Breakup of the Bell System
The break up of AT&T was initiated in 1974 by the U.S. Department of Justice antitrust suit against the telephone monopoly. Under the terms of a settlement finalized on January 8, 1982, "Ma Bell" agreed to divest its local exchange service operating companies, in return for a chance to go into the computer business, AT&T Computer Systems.
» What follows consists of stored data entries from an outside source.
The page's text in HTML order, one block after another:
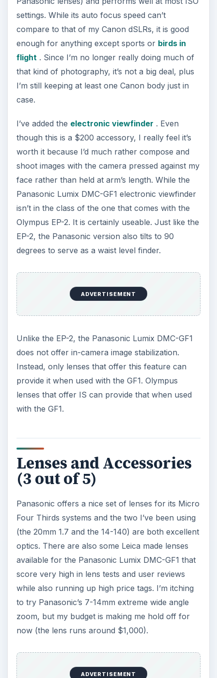
settings. While its auto focus speed can’t
compare to that of my Canon dSLRs, it is good
enough for anything except sports or birds in
flight. Since I’m no longer really doing much of
that kind of photography, it’s not a big deal, plus
I’m still keeping at least one Canon body just in
case.
I’ve added the electronic viewfinder . Even
though this is a $200 accessory, I really feel it’s
worth it because I’d much rather compose and
shoot images with the camera pressed against my
face rather than held at arm’s length. While the
Panasonic Lumix DMC-GF1 electronic viewfinder
isn’t in the class of the one that comes with the
Olympus EP-2. It is certainly useable. Just like the
EP-2, the Panasonic version also tilts to 90
degrees to serve as a waist level finder.
ADVERTISEMENT
Unlike the EP-2, the Panasonic Lumix DMC-GF1
does not offer in-camera image stabilization.
Instead, only lenses that offer this feature can
provide it when used with the GF1. Olympus
lenses that offer IS can provide that when used
with the GF1.
Lenses and Accessories
(3 out of 5)
Panasonic offers a nice set of lenses for its Micro
Four Thirds systems and the two I’ve been using
(the 20mm 1.7 and the 14-140) are both excellent
optics. There are also some Leica made lenses
available for the Panasonic Lumix DMC-GF1 that
score very high in lens tests and user reviews
while also running up high price tags. I’m itching
to try Panasonic’s 7-14mm extreme wide angle
zoom, but my budget is making me hold off for
now (the lens runs around $1,000).
ADVERTISEMENT

Effective January 1, 1984, AT&T's local operations were split into seven independent Regional Holding Companies, also known as Regional Bell Operating Companies (RBOCs), or "Baby Bells". Afterwards, AT&T, reduced in value by approximately 70%, continued to operate all of its long-distance services, although in the ensuing years it lost portions of its market share to competitors such as MCI and Sprint.
Regional Bell Operating Companies (RBOCs)
- Ameritech Corporation
- Bell Atlantic Corporation
- BellSouth Corporation
- NYNEX Corporation
- Pacific Telesis Group
- Southwestern Bell Corporation
- U S WEST, Inc.
Non-RBOC Bell System members
The only difference between these two incumbent local exchange carriers (ILECs) and the seven divested Baby Bells (RBOCs) was that AT&T owned only a minority interest in these ILECs as opposed to owning them outright before the breakup. Both were monopolies in their coverage areas much like the RBOCs.
- Cincinnati Bell, the only remaining former Bell System member not owned by a Baby Bell, covering the Greater Cincinnati area; it is not included on the map to the right as it is not owned by a Baby Bell.
- SNET, the other non-RBOC Bell System member, was acquired by SBC in 1998 and rebranded as AT&T in 2005; it covered Connecticut.
Effects
The breakup led to a surge of competition in the long distance telecommunications market by companies such as Sprint, MCI, AT&T Communications, BellSouth, Verizon, and Qwest. Four of these are "Baby Bells" or former competitors that have merged with the Baby Bells. AT&T's gambit in exchange for its divestiture, AT&T Computer Systems, failed, and the company became a shadow of its former glory.
One negative outcome of the breakup is that local residential service rates, which were formerly subsidized by long distance revenues, have been forced to rise faster than the rate of inflation. Long-distance rates, meanwhile, have fallen due to the increased competition. The FCC established a system of access charges where long distance networks paid the more expensive local networks both to originate and terminate a call. In this way, the implicit subsidies of Ma Bell became explicit post divestiture. These access charges became a source of strong controversy as one company after another sought to arbitrage the network and avoid these fees. In 2002 the FCC declared that Internet service providers would be treated as if they were local and would not have to pay these access charges. This led to VoIP service providers arguing that they did not have to pay access charges - resulting in significant savings for VoIP calls. The FCC has recently been split on this issue; VoIP services that utilize IP but in every other way look like a normal phone call generally have to pay access charges - VoIP services that look more like applications on the Internet and do not interconnect with the public telephone network do not have to pay access charges.
End of an era
In 2005, SBC Communications purchased AT&T Corp., thus reuniting the venerable phone company with three of its spinoffs (SBC was composed of Southwestern Bell, Pacific Telesis, and Ameritech). The merger was completed on November 18, 2005. The merged company is named AT&T Inc. Additionally, on December 29, 2006, AT&T purchased BellSouth, another AT&T Corp. spinoff.
AT&T Inc. is headquartered in San Antonio, the same as when it was previously named SBC Communications. Atlanta is the location of the headquarters for Cingular Wireless, which was renamed AT&T Mobility after the merger with BellSouth, as well as Southeast region telephone operations. The new AT&T Inc. lacks the vertical integration that characterized the historic AT&T Corp. and led to the Department of Justice antitrust suit.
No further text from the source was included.